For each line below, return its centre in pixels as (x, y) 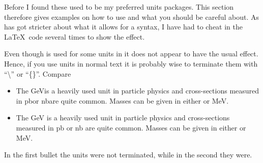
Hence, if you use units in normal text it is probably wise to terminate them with (131, 63)
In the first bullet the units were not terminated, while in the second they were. (128, 155)
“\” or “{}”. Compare (38, 73)
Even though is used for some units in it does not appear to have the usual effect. (131, 54)
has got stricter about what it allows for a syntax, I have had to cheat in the (124, 27)
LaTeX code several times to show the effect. (75, 36)
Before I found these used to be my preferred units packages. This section (119, 7)
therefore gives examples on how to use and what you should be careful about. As (131, 17)
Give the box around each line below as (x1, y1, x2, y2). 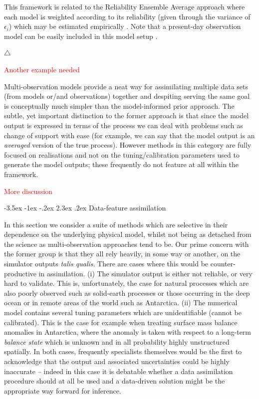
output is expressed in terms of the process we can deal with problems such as (4, 120, 243, 130)
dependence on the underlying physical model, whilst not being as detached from (4, 229, 252, 239)
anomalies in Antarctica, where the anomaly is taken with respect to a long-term (4, 327, 252, 337)
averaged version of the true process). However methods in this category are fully (4, 140, 252, 150)
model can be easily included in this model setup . (4, 30, 158, 41)
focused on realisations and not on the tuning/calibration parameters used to (4, 149, 240, 160)
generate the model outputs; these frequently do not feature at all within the (4, 159, 239, 170)
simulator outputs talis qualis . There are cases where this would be (4, 258, 209, 269)
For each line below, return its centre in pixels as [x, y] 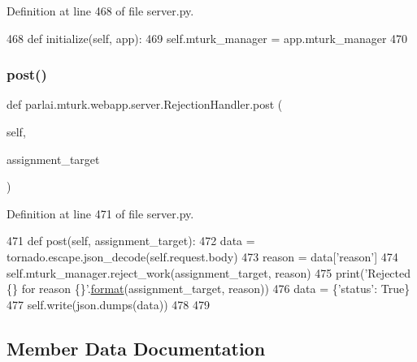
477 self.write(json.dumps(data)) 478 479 [108, 304]
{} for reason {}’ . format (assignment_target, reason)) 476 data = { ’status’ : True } [208, 289]
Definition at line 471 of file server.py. [100, 213]
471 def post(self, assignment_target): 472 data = [131, 241]
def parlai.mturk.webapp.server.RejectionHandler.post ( [145, 104]
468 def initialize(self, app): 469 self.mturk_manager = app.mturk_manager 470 [207, 38]
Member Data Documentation [136, 348]
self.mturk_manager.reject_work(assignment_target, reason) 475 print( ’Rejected [209, 272]
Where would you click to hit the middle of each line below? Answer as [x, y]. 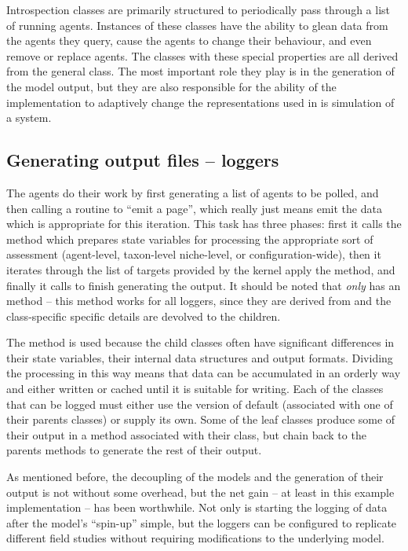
________________________
Required action:
Both ends included, copy word for word the lines from the top of the entries above through the line with "Member Data Documentation [136, 348]". No pictures.

Result below:
For each line below, return its centre in pixels as (x, y) 
Hence, if you use units in normal text it is probably wise to terminate them with (131, 63)
In the first bullet the units were not terminated, while in the second they were. (128, 155)
“\” or “{}”. Compare (38, 73)
Even though is used for some units in it does not appear to have the usual effect. (131, 54)
has got stricter about what it allows for a syntax, I have had to cheat in the (124, 27)
LaTeX code several times to show the effect. (75, 36)
Before I found these used to be my preferred units packages. This section (119, 7)
therefore gives examples on how to use and what you should be careful about. As (131, 17)
Give the box around each line below as (x1, y1, x2, y2). 
output is expressed in terms of the process we can deal with problems such as (4, 120, 243, 130)
dependence on the underlying physical model, whilst not being as detached from (4, 229, 252, 239)
anomalies in Antarctica, where the anomaly is taken with respect to a long-term (4, 327, 252, 337)
averaged version of the true process). However methods in this category are fully (4, 140, 252, 150)
model can be easily included in this model setup . (4, 30, 158, 41)
focused on realisations and not on the tuning/calibration parameters used to (4, 149, 240, 160)
generate the model outputs; these frequently do not feature at all within the (4, 159, 239, 170)
simulator outputs talis qualis . There are cases where this would be (4, 258, 209, 269)
For each line below, return its centre in pixels as [x, y] 
477 self.write(json.dumps(data)) 478 479 [108, 304]
{} for reason {}’ . format (assignment_target, reason)) 476 data = { ’status’ : True } [208, 289]
Definition at line 471 of file server.py. [100, 213]
471 def post(self, assignment_target): 472 data = [131, 241]
def parlai.mturk.webapp.server.RejectionHandler.post ( [145, 104]
468 def initialize(self, app): 469 self.mturk_manager = app.mturk_manager 470 [207, 38]
Member Data Documentation [136, 348]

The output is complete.